Conseil constitutionnel, Décision n° 2025-6482 AN du 20 juin 2025

Le Conseil constitutionnel a rendu, le 19 juin 2025, une décision importante relative au contentieux du financement des élections législatives organisées en juin et juillet 2024.

Le candidat concerné a omis d’ouvrir un compte bancaire spécifique pour son mandataire financier, malgré les prescriptions strictes édictées par les dispositions du code électoral.

La Commission nationale des comptes de campagne et des financements politiques a rejeté ce compte le 30 janvier 2025, saisissant ensuite le juge constitutionnel le mois suivant.

Le litige soulevait la question de savoir si l’absence d’un compte bancaire unique constituait une irrégularité justifiant le rejet du compte et l’inéligibilité du candidat.

La juridiction suprême a confirmé le rejet du compte, déclarant l’intéressé inéligible pour une durée d’un an en raison de la gravité du manquement juridique constaté.

L’analyse portera d’abord sur la sanction de l’irrégularité formelle du compte de campagne, avant d’étudier la rigueur du contrôle exercé sur la probité électorale.

I. La sanction de l’irrégularité formelle du compte de campagne

A. L’obligation impérative de traçabilité bancaire

L’article L. 52-6 du code électoral impose au mandataire financier l’ouverture d’un « compte bancaire ou postal unique retraçant la totalité de ses opérations financières ».

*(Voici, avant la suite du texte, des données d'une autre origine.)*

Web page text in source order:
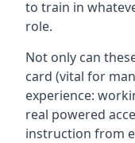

Cette exigence garantit la transparence absolue des flux financiers engagés durant la période électorale et facilite le contrôle exercé par la commission nationale compétente.

Le juge constitutionnel rappelle que le compte doit préciser que le titulaire agit en qualité de mandataire financier d’un candidat nommément et précisément désigné.

En l’espèce, le candidat a totalement négligé cette formalité substantielle, empêchant ainsi toute vérification sérieuse de l’origine et de la destination des fonds financiers utilisés.

B. La confirmation du rejet par la juridiction constitutionnelle

Le Conseil constitutionnel valide la décision prise par la commission en soulignant que la circonstance du défaut de compte bancaire est matériellement et juridiquement « établie ».

Il affirme que « c’est à bon droit » que l’organe de contrôle a prononcé le rejet global des écritures comptables présentées par le candidat manifestement négligent.

Cette solution rigoureuse témoigne d’une volonté de ne tolérer aucune dérogation aux mécanismes de surveillance destinés à prévenir tout financement occulte ou illicite.

Le rejet du compte constitue la conséquence automatique d’une violation frontale des dispositions législatives régissant impérativement le financement de la vie politique française actuelle.

II. La rigueur du contrôle de la probité électorale

A. La qualification d’un manquement d’une particulière gravité

L’article L.O. 136-1 autorise le juge à prononcer l’inéligibilité en cas de « volonté de fraude ou de manquement d’une particulière gravité » aux règles financières.

Le Conseil retient ici la « particulière gravité du manquement à une règle dont le candidat ne pouvait ignorer la portée » lors de sa campagne.

L’absence de compte bancaire n’est pas traitée comme une simple erreur matérielle, mais comme une omission fondamentale compromettant l’intégrité du processus de vérification publique.

Le caractère délibéré ou la négligence grossière du candidat justifient une réaction ferme de la juridiction constitutionnelle pour protéger la sincérité du scrutin législatif contesté.

B. La portée de l’inéligibilité au regard du droit électoral

La décision frappe le candidat d’une inéligibilité de un an, une durée proportionnée qui vise à sanctionner l’impétrant sans pour autant l’exclure définitivement.

Cette mesure de sûreté publique assure que les futurs candidats respectent scrupuleusement les cadres juridiques imposés pour garantir l’égalité des armes durant la compétition.

La notification au Journal officiel confère à cette décision une publicité nécessaire, affirmant ainsi la primauté de la règle de droit sur les pratiques individuelles.

Par cette sévérité affichée, le Conseil constitutionnel réaffirme son rôle de gardien de la moralisation de la vie publique et de la discipline budgétaire électorale.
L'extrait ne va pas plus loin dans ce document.